(first written July 2010)

It is said that the only thing that never changes is the fact that all things change.

In living memory Antakya has two basic seasons; either summer or winter. It isn’t totally like a switch, but very close to being like one, one day it is summer, and the next, winter. Sometimes, it can begin the day as winter and end it as summer. But in our limited experience and in discussion with locals, it seems as if there is no distinct season of ‘spring’ or ‘autumn’ as we would recognise them.

That is until this year.

Winter is characterised by its lack of the continuous wind blowing up from the Mediterranean Sea – replaced by winds that can blow at any time and from any direction – and by a cloudy brooding sky and by rain interspersed with the occasional thunderous downpours which can result in the creation of localised flooding as the water pours off Mount Habib Neccar (ancient Mt Silpius) and into the city.

Floods are notoriously democratic, causing havoc and ruin among the rich and poor alike without distinction or discrimination. These are not the floods that make the news and unleash waves of international aid but the more localised version which inundate homes and cause distress and discomfort but mercifully leave everyone alive and standing – albeit in mud.

Our first Antakyian flood, was last year (April 2009), and flood or no flood, I had to go out.
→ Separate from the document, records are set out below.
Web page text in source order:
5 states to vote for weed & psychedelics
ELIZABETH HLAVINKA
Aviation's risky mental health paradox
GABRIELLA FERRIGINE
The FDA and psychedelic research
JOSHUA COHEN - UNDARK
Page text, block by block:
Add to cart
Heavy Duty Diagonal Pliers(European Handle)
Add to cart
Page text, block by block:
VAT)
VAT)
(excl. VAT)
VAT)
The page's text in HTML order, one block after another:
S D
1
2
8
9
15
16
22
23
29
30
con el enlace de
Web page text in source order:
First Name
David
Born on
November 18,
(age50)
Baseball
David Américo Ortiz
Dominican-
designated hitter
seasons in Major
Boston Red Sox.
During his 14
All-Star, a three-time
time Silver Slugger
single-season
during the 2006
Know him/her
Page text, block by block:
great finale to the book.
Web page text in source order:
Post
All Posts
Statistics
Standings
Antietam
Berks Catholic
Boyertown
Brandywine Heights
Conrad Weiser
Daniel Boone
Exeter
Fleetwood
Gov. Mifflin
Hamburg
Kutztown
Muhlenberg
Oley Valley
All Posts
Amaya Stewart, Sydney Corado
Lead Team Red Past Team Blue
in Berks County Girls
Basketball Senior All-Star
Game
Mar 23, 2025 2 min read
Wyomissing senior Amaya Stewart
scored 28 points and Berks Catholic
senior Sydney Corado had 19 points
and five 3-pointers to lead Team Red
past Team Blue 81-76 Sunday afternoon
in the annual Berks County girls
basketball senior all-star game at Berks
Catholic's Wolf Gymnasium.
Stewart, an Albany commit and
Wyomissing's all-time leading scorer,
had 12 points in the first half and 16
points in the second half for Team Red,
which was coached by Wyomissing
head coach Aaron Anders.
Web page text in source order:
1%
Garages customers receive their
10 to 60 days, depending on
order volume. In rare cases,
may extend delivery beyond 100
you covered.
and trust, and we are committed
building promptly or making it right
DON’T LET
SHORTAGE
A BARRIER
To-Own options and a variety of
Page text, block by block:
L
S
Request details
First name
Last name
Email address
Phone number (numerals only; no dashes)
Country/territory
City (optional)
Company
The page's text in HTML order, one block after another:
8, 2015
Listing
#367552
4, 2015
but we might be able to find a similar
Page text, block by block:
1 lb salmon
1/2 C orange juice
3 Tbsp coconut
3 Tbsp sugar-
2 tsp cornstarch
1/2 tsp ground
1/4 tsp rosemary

It had rained vigorously all night and the mountain released all the pent up precipitation that had fallen onto it, channeled into the valleys and gorges that scar the face of the mountain. The water cascaded down the mountainside and down into the area of the city where the houses are built on the hillside.  There the concrete stairs that take the place of streets are converted into spectacular rapids and waterfalls and from thence the water continues down the regular streets, alleyways, byways and lanes of the city, heading to the Asi river (ancient Orontes river) and ultimately to the Mediterranean Sea.

As I had an unchangeable appointment, I left our home and as I stepped into our courtyard I was greeted by a great brown stain coming from the street door.  This apparition had originated in the corridor that joins the street door with our central courtyard, and once at the courtyard it was spreading out in in a fan shape, creeping relentlessly across the floor of the courtyard.
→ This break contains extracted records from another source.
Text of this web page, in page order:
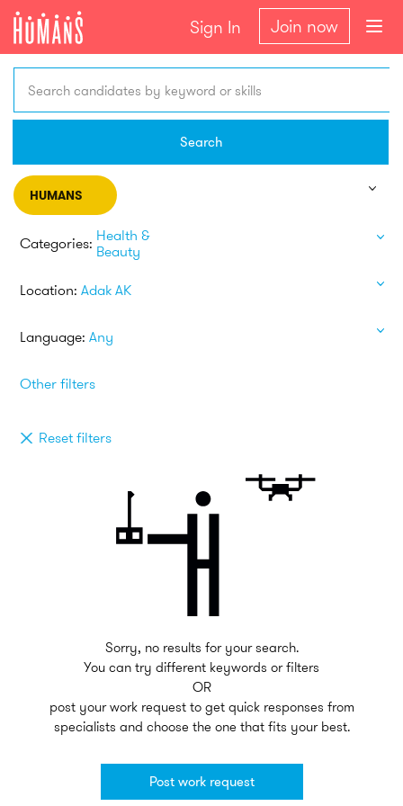
Sign In Join now
Search candidates by keyword or skills
Search
HUMANS
Categories: Health &
Beauty
Location: Adak AK
Language: Any
Other filters
Reset filters
Sorry, no results for your search.
You can try different keywords or filters
OR
post your work request to get quick responses from
specialists and choose the one that fits your best.
Post work request
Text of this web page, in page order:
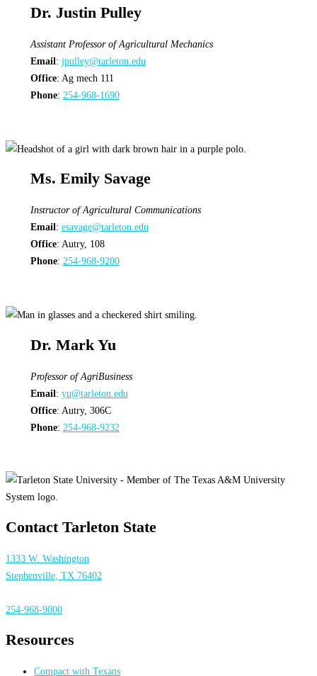
Dr. Justin Pulley
Assistant Professor of Agricultural Mechanics
Email: jpulley@tarleton.edu
Office: Ag mech 111
Phone: 254-968-1690
Ms. Emily Savage
Instructor of Agricultural Communications
Email: esavage@tarleton.edu
Office: Autry, 108
Phone: 254-968-9200
Dr. Mark Yu
Professor of AgriBusiness
Email: yu@tarleton.edu
Office: Autry, 306C
Phone: 254-968-9232
Contact Tarleton State
1333 W. Washington
Stephenville, TX 76402
254-968-9000
Resources
Compact with Texans

Our courtyard is open to the sky, so the night’s rain had been, ah, flowing freely onto the courtyard. Around the courtyard and stairways there were places where you normally could avoid rain, but the length and intensity of the deluge was such that our dog looked like a forlorn drowned rat – even the normally dry areas were wet.

The road in front of our house is a modern cobbled street – modern in that instead of stone cobbles, it is a laid pattern using preformed concrete, interlocking cobbles. As we reside in the older area of the city and the storm drains are really not adequate for the rains which can besiege the city, the basic design of the street, most likely reflecting the ancient solution to this problem, has been constructed so that the centre of the roadway is concave, that is lower in the centre and higher at the sides hence the excess rain water flows down the middle of the street. However when I opened the front door the water was not flowing only down the centre of street but rather the road was awash from side to side, with a swift flowing stream, deeper in the middle but ranging from edge to edge (shore to shore?).  It was this overflow which had come in our front door, down the corridor, invading the courtyard.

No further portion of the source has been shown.